Sempre
pensei que ia morrer cedo. A luta armada, a clandestinidade, aventuras,
promiscuidade, orgias, riscos… Tudo me levava a crer que não chegaria aos
30 anos. Para quem tem 20 anos, quem tem 30 já é coroa. Tomei um susto quando vi-me
vivo e saudável aos 30. Aos 40 percebi a possibilidade real da morte. No dia do
meu aniversário quarentão, um jovem ator de 24 anos perguntou como eu me
sentia: “Agora? De frente para a morte.” Para minha surpresa foi o jovem quem
morreu logo depois.
Aos
50 apaixonei-me pela letra de Aldir Blanc na voz de Paulinho da Viola: “Aos 50
anos, insisto na juventude…”, isso enquanto percebia meu ângulo peniano
caminhando para os 90 graus. Mas, antes dos 60, a pílula azul alargou minhas
possibilidades e possibilitou-me ver o sexo por ângulos mais estreitos.
Agora
estou além dos 60. Aos 40 rezava pela alma dos mortos amigos e parentes.
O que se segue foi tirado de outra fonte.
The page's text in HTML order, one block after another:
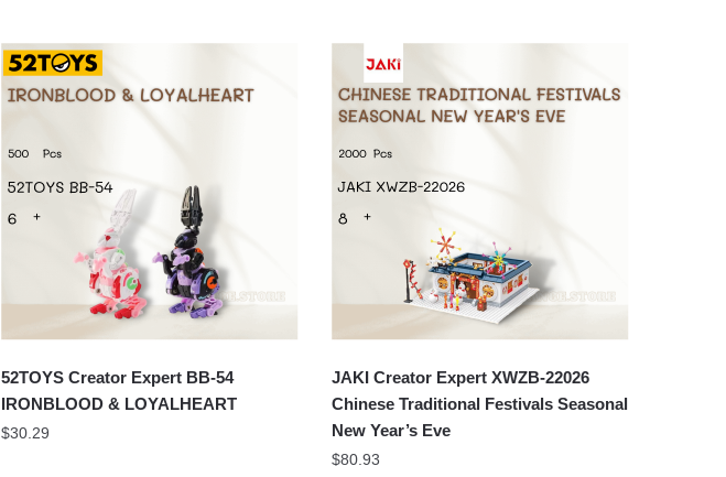
52TOYS Creator Expert BB-54
IRONBLOOD & LOYALHEART
$30.29
JAKI Creator Expert XWZB-22026
Chinese Traditional Festivals Seasonal
New Year’s Eve
$80.93

Nome
por nome eu pedia ao Senhor. Hoje, são tantos os que caíram, que apenas peço
“pelos mortos em geral”. E mais uma vez espanto-me por estar ainda vivo, e
consolo-me no Salmo 91.7, que diz: “Mil cairão ao teu lado e dez mil à sua
direita, mas você não será atingido.” Mesmo confiando na Palavra, ainda assim
caminho embaixo de marquises pra São Pedro não me ver.
Ainda
estou vivo, e pra quem pensou que morreria aos 30 descubro que existe vida após
a vida. Mas o preço do viver é muito alto para o jovem de hoje: tem que comprar
apartamento, arranjar um trampo, ganhar dinheiro, ficar famoso, comer todas,
bombar no iutube, malhar, casar, ter filhos, comprar carro, estar bronzeado,
conhecer tudo de web e ainda ir ao show da Madonna, entre outras miudezas.
Após
os 60 você já está quite com tudo isso e pensa que vai viver em paz. Qual o
quê: tem que tomar insulina, antidepressivos, rivotris, controlar a pressão,
não comer açúcar, não comer sal, não fumar, não beber, se conseguir comer uma e
outra já é uma vitória, tem que caminhar ao menos meia hora por dia, cuidar do
joanete, dormir cedo, vender o apartamento, fugir da bolsa, não discutir no
trânsito, não se alterar no caixa do supermercado, tolerar os filhos, agradar
os netos, ficar calado diante da mediocridade, aceitar o salário de aposentado,
ter o testamento em dia e curtir todas as dores ósseas, nervosas e musculares
porque se algum dia você acordar sem dor é porque está morto.
Claro
que o idoso tem suas vantagens: uma delas é a transparência. Quanto mais velho,
mais transparente você se torna. Chega a ficar invisível: ninguém mais lhe
percebe, mais um pouco e nem lhe enxergam. Mas pode passar à frente dos jovens
nas filas todas, com aquele ar de superior: “Você é jovem e sarado, mas eu
tenho prioridade.” E ante qualquer aborrecimento ou dificuldade você ameaça
infartar ou ter um AVC. Funciona sempre, todos logo se tornam gentis e cordatos,
e é garantia de muitas meias e lenços como presentes no Natal.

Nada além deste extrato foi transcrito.